### EXERCISE
With pictures excluded, copy word for word the lines in the data below from the line containing "Discussion [74, 305]" through the line containing "u'ACTIVE' (41, 1710)".

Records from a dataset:
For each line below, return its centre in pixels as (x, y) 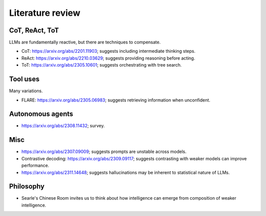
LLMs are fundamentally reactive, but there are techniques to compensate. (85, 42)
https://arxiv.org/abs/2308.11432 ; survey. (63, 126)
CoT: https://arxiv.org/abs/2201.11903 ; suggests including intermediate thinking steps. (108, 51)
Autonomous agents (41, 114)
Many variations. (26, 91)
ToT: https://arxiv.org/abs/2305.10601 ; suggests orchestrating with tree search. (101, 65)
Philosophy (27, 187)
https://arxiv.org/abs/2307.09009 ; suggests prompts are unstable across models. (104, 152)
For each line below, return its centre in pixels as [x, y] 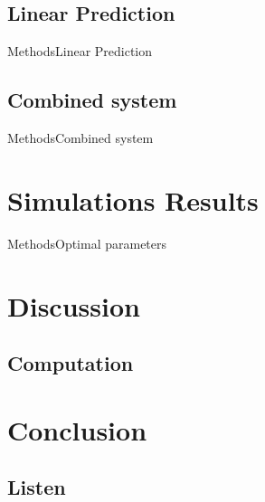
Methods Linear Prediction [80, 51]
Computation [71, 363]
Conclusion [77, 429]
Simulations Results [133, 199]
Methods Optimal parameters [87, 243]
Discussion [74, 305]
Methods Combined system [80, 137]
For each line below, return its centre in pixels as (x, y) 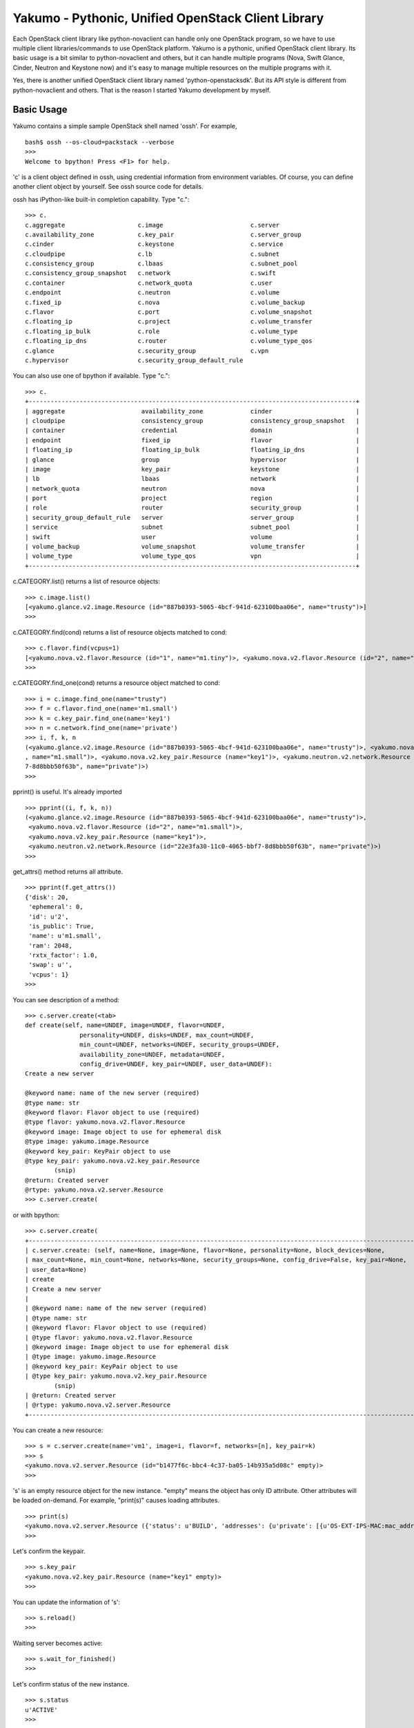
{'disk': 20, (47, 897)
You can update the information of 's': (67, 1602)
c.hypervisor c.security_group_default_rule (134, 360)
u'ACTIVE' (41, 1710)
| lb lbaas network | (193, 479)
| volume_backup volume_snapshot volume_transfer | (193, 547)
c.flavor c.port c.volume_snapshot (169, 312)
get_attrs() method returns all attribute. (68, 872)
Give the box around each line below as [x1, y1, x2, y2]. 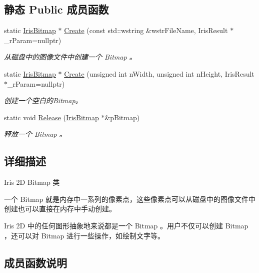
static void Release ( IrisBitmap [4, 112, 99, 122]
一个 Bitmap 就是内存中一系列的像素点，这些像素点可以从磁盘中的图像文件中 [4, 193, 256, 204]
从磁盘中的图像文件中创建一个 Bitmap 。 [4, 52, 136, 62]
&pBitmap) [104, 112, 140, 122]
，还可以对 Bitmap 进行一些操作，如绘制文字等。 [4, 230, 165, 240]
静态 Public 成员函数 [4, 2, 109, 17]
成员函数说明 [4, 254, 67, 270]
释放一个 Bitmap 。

### YOUR SOLUTION
Discussion [74, 305]
Methods Combined system [80, 137]
For each line below, return its centre in pixels as (x, y) 
{'disk': 20, (47, 897)
You can update the information of 's': (67, 1602)
c.hypervisor c.security_group_default_rule (134, 360)
u'ACTIVE' (41, 1710)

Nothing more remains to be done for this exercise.